(Records from a data collection)
※ ※ ※
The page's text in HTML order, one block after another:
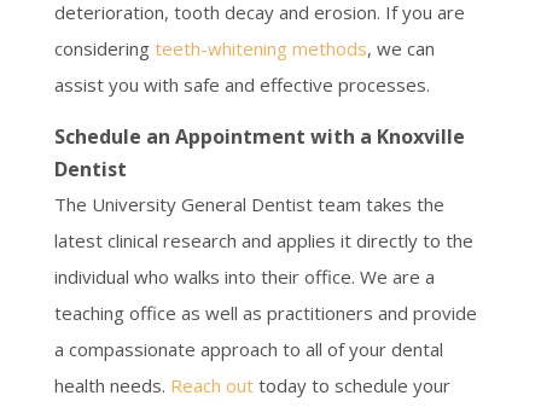
deterioration, tooth decay and erosion. If you are
considering teeth-whitening methods, we can
assist you with safe and effective processes.
Schedule an Appointment with a Knoxville
Dentist
The University General Dentist team takes the
latest clinical research and applies it directly to the
individual who walks into their office. We are a
teaching office as well as practitioners and provide
a compassionate approach to all of your dental
health needs. Reach outtoday to schedule your
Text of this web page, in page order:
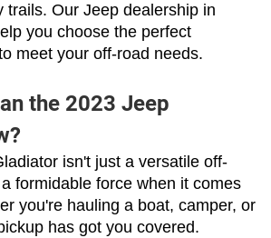
trails. Our Jeep dealership in
you choose the perfect
meet your off-road needs.
the 2023 Jeep
isn't just a versatile off-
formidable force when it comes
you're hauling a boat, camper, or
has got you covered.
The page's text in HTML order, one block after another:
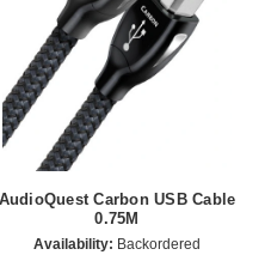
AudioQuest Carbon USB Cable
0.75M
Availability: Backordered
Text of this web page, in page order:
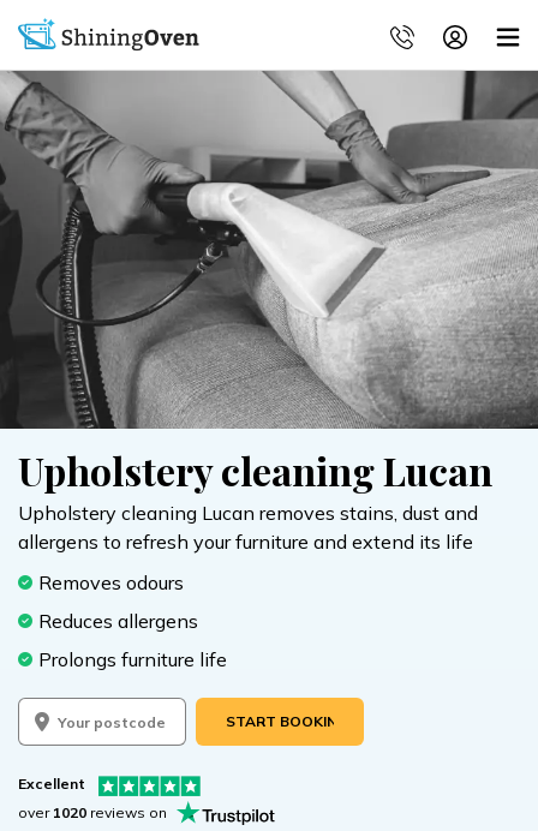
Upholstery cleaning Lucan
Upholstery cleaning Lucan removes stains, dust and
allergens to refresh your furniture and extend its life
Removes odours
Reduces allergens
Prolongs furniture life
START BOOKING
Excellent
over 1020 reviews on
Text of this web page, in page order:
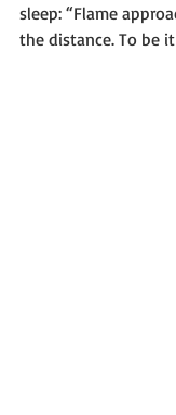
sleep: “Flame
the distance. To be
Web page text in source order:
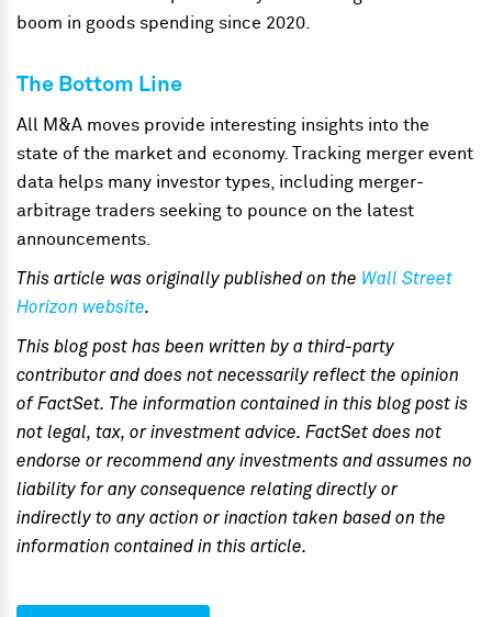
boom in goods spending since 2020.
The Bottom Line
All M&A moves provide interesting insights into the
state of the market and economy. Tracking merger event
data helps many investor types, including merger-
arbitrage traders seeking to pounce on the latest
announcements.
This article was originally published on the Wall Street
Horizon website.
This blog post has been written by a third-party
contributor and does not necessarily reflect the opinion
of FactSet. The information contained in this blog post is
not legal, tax, or investment advice. FactSet does not
endorse or recommend any investments and assumes no
liability for any consequence relating directly or
indirectly to any action or inaction taken based on the
information contained in this article.
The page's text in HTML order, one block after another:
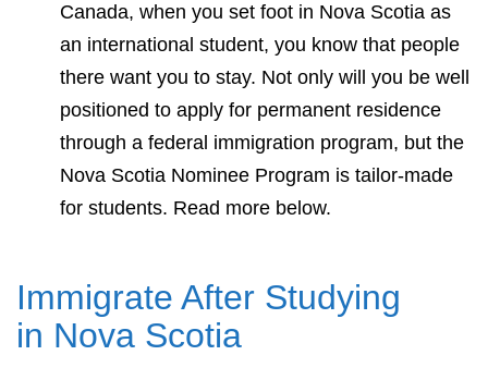
Canada, when you set foot in Nova Scotia as
an international student, you know that people
there want you to stay. Not only will you be well
positioned to apply for permanent residence
through a federal immigration program, but the
Nova Scotia Nominee Program is tailor-made
for students. Read more below.
Immigrate After Studying
in Nova Scotia
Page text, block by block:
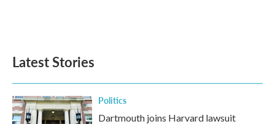
Latest Stories
Politics
Dartmouth joins Harvard lawsuit
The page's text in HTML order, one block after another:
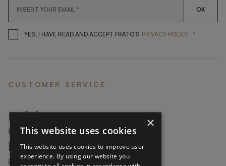
OK
YES, I HAVE READ AND ACCEPT FRATO'S YES, I HAVE READ AND
PRIVACY POLICY *
CUSTOMER SERVICE
FAQ’S ›
CONTACTS ›
PRODUCT CARE ›
CAREERS ›
×
This website uses cookies
This website uses cookies to improve user
experience. By using our website you
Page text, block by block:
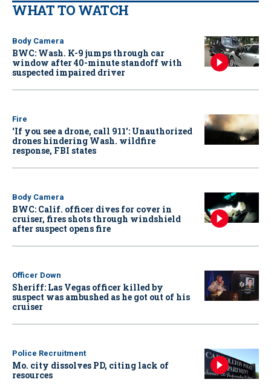
WHAT TO WATCH
Body Camera
BWC: Wash. K-9 jumps through car
window after 40-minute standoff with
suspected impaired driver
Fire
‘If you see a drone, call 911': Unauthorized
drones hindering Wash. wildfire
response, FBI states
Body Camera
BWC: Calif. officer dives for cover in
cruiser, fires shots through windshield
after suspect opens fire
Officer Down
Sheriff: Las Vegas officer killed by
suspect was ambushed as he got out of his
cruiser
Police Recruitment
Mo. city dissolves PD, citing lack of
resources
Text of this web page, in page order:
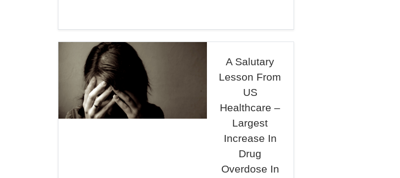
A Salutary
Lesson From
US
Healthcare –
Largest
Increase In
Drug
Overdose In
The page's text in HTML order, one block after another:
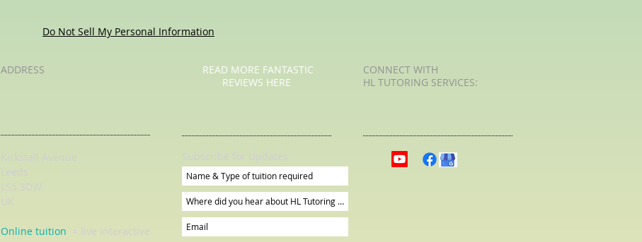
CONNECT​ WITH
HL TUTORING SERVICES:​​
READ MORE FANTASTIC
REVIEWS HERE
Online tuition
ADDRESS
Do Not Sell My Personal Information
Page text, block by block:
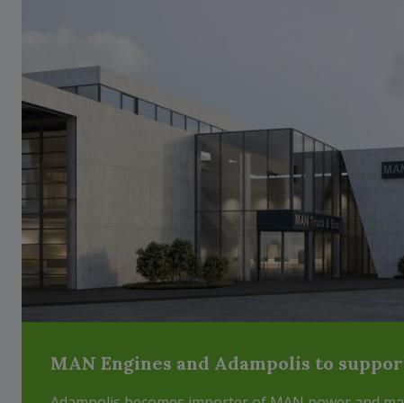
※ ※ ※
WHAT IS REQUIRED:
Please, without any pictures, print each entry exactly.

ANSWER TO THE EXERCISE:
The page's text in HTML order, one block after another:
deterioration, tooth decay and erosion. If you are
considering teeth-whitening methods, we can
assist you with safe and effective processes.
Schedule an Appointment with a Knoxville
Dentist
The University General Dentist team takes the
latest clinical research and applies it directly to the
individual who walks into their office. We are a
teaching office as well as practitioners and provide
a compassionate approach to all of your dental
health needs. Reach outtoday to schedule your
Text of this web page, in page order:
trails. Our Jeep dealership in
you choose the perfect
meet your off-road needs.
the 2023 Jeep
isn't just a versatile off-
formidable force when it comes
you're hauling a boat, camper, or
has got you covered.
The page's text in HTML order, one block after another:
AudioQuest Carbon USB Cable
0.75M
Availability: Backordered
Text of this web page, in page order:
Upholstery cleaning Lucan
Upholstery cleaning Lucan removes stains, dust and
allergens to refresh your furniture and extend its life
Removes odours
Reduces allergens
Prolongs furniture life
START BOOKING
Excellent
over 1020 reviews on
Text of this web page, in page order:
sleep: “Flame
the distance. To be
Web page text in source order:
boom in goods spending since 2020.
The Bottom Line
All M&A moves provide interesting insights into the
state of the market and economy. Tracking merger event
data helps many investor types, including merger-
arbitrage traders seeking to pounce on the latest
announcements.
This article was originally published on the Wall Street
Horizon website.
This blog post has been written by a third-party
contributor and does not necessarily reflect the opinion
of FactSet. The information contained in this blog post is
not legal, tax, or investment advice. FactSet does not
endorse or recommend any investments and assumes no
liability for any consequence relating directly or
indirectly to any action or inaction taken based on the
information contained in this article.
The page's text in HTML order, one block after another:
Canada, when you set foot in Nova Scotia as
an international student, you know that people
there want you to stay. Not only will you be well
positioned to apply for permanent residence
through a federal immigration program, but the
Nova Scotia Nominee Program is tailor-made
for students. Read more below.
Immigrate After Studying
in Nova Scotia
Page text, block by block:
Latest Stories
Politics
Dartmouth joins Harvard lawsuit
The page's text in HTML order, one block after another:
OK
YES, I HAVE READ AND ACCEPT FRATO'S YES, I HAVE READ AND
PRIVACY POLICY *
CUSTOMER SERVICE
FAQ’S ›
CONTACTS ›
PRODUCT CARE ›
CAREERS ›
×
This website uses cookies
This website uses cookies to improve user
experience. By using our website you
Page text, block by block:
WHAT TO WATCH
Body Camera
BWC: Wash. K-9 jumps through car
window after 40-minute standoff with
suspected impaired driver
Fire
‘If you see a drone, call 911': Unauthorized
drones hindering Wash. wildfire
response, FBI states
Body Camera
BWC: Calif. officer dives for cover in
cruiser, fires shots through windshield
after suspect opens fire
Officer Down
Sheriff: Las Vegas officer killed by
suspect was ambushed as he got out of his
cruiser
Police Recruitment
Mo. city dissolves PD, citing lack of
resources
Text of this web page, in page order:
A Salutary
Lesson From
US
Healthcare –
Largest
Increase In
Drug
Overdose In
The page's text in HTML order, one block after another:
CONNECT​ WITH
HL TUTORING SERVICES:​​
READ MORE FANTASTIC
REVIEWS HERE
Online tuition
ADDRESS
Do Not Sell My Personal Information
Page text, block by block:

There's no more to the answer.